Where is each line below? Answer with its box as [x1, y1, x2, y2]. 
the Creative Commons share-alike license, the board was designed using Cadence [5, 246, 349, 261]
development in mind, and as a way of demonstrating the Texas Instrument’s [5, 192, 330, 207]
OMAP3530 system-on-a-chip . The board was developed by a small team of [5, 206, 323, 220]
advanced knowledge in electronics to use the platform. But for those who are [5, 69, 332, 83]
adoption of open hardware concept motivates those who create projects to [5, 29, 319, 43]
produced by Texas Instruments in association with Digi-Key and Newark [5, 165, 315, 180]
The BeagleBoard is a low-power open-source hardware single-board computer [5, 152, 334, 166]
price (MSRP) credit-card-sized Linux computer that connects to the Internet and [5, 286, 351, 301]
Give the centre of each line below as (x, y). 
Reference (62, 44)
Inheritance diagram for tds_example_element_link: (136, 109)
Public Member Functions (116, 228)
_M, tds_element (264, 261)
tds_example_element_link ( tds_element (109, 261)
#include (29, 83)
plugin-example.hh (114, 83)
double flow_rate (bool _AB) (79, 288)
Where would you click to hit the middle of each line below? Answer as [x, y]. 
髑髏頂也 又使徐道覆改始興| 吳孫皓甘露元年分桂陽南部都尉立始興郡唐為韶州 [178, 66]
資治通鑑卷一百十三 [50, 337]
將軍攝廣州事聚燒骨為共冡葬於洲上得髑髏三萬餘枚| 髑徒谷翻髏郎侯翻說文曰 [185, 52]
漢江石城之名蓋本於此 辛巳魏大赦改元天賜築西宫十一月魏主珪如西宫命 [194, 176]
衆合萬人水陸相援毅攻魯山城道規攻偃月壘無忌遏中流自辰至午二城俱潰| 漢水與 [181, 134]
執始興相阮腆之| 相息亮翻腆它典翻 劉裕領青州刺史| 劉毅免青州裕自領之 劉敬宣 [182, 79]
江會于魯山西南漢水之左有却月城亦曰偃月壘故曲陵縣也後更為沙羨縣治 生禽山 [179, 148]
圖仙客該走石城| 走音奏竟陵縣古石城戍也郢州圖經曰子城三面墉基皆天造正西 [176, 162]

_What to do_: Only the line containing "將軍攝廣州事聚燒骨為共冡葬於洲上得髑髏三萬餘枚| 髑徒谷翻髏郎侯翻說文曰 [185, 52]" and the lines after it, up to and including the last line of the data, should appear in the answer, exactly as written.

_Expected answer_:
將軍攝廣州事聚燒骨為共冡葬於洲上得髑髏三萬餘枚| 髑徒谷翻髏郎侯翻說文曰 [185, 52]
漢江石城之名蓋本於此 辛巳魏大赦改元天賜築西宫十一月魏主珪如西宫命 [194, 176]
衆合萬人水陸相援毅攻魯山城道規攻偃月壘無忌遏中流自辰至午二城俱潰| 漢水與 [181, 134]
執始興相阮腆之| 相息亮翻腆它典翻 劉裕領青州刺史| 劉毅免青州裕自領之 劉敬宣 [182, 79]
江會于魯山西南漢水之左有却月城亦曰偃月壘故曲陵縣也後更為沙羨縣治 生禽山 [179, 148]
圖仙客該走石城| 走音奏竟陵縣古石城戍也郢州圖經曰子城三面墉基皆天造正西 [176, 162]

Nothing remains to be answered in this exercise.